Nous ne pousserons pas plus loin cet examen des collaborateurs de notre poëte. Seulement nous ferons remarquer que tous s'efforçaient d'imiter le maître, et que ceux-là réussissaient le mieux qui, comme Fraigne, Boulainvilliers et Jean Caillau, en approchaient le plus. Il nous reste maintenant à parler de quelques pièces comprises dans le recueil, et dont les auteurs sont inconnus.
L'attribution des poésies qui portent au titre un nom d'auteur doit être mise, par cela même, hors de toute controverse. Les poésies non signées peuvent se diviser en deux catégories: les unes, et c'est l'immense majorité, appartiennent à Charles d'Orléans; les autres, et c'est l'exception, appartiennent à ses collaborateurs; il suffira d'indiquer ces dernières.

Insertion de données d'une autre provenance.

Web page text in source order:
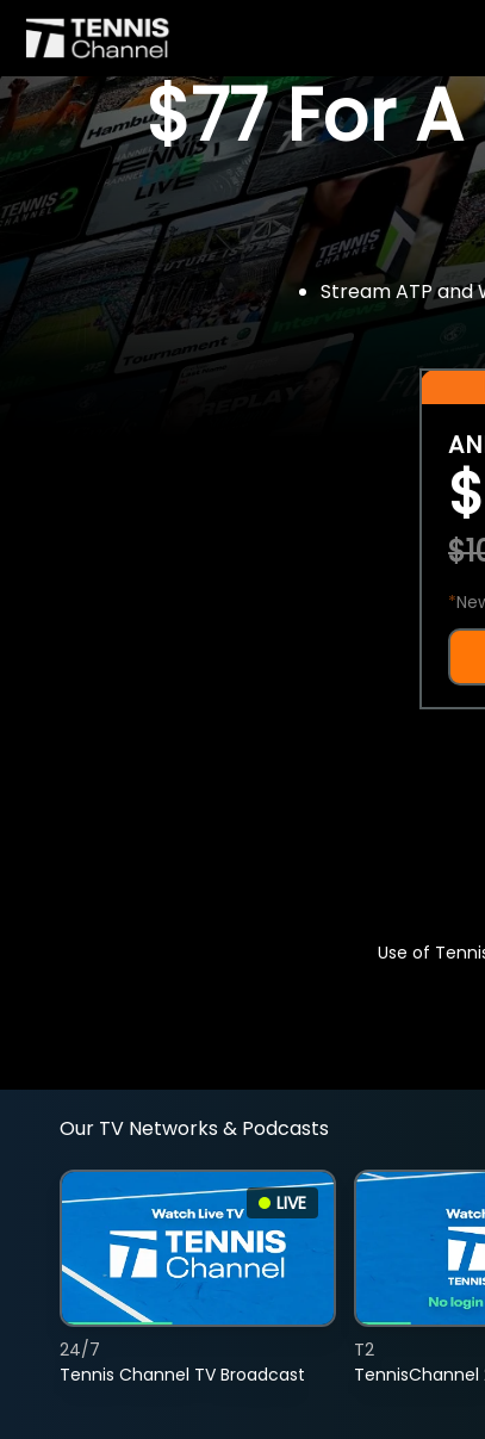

Onze ballades commencent par le vers: Je meurs de soif auprès de la fontaine; cinq de ces ballades ne sont pas signées53. Les poëtes du château de Blois, et ceci en offre un exemple, choisissaient ordinairement une pièce de vers qui servait de thème commun; or, il est peu probable que Charles d'Orléans ait composé pour sa part les cinq ballades non signées. Quelles sont celle ou celles qui lui appartiennent? Nous nous bornerons ici à consigner notre doute, car dans ces concours poétiques l'originalité de l'auteur disparaît, pour ainsi dire, derrière la rigueur de programme.
La ballade de la page 166 (Du regime quod dedistis) n'est certainement pas de Charles d'Orléans, car elle sert de réponse à la précédente (Bon régime sanitatis), qui est signée par lui. Nous avons vu plus haut Charles d'Orléans et Fredet échanger deux rondels à propos du mariage de ce dernier; or, je serais tout disposé à voir dans les deux ballades une continuation de la même polémique; d'autant plus que cette réponse non signée est tout à fait dans la manière de Fredet, et j'ajouterai même qu'elle ressortait de la situation. On pourra m'objecter que Fredet n'était pas prince, et que le mot se trouve dans l'envoi de la ballade de Charles d'Orléans; mais nous ferons remarquer que Villon appelait prince son ami Garnier54; ce sont fictions de poëte.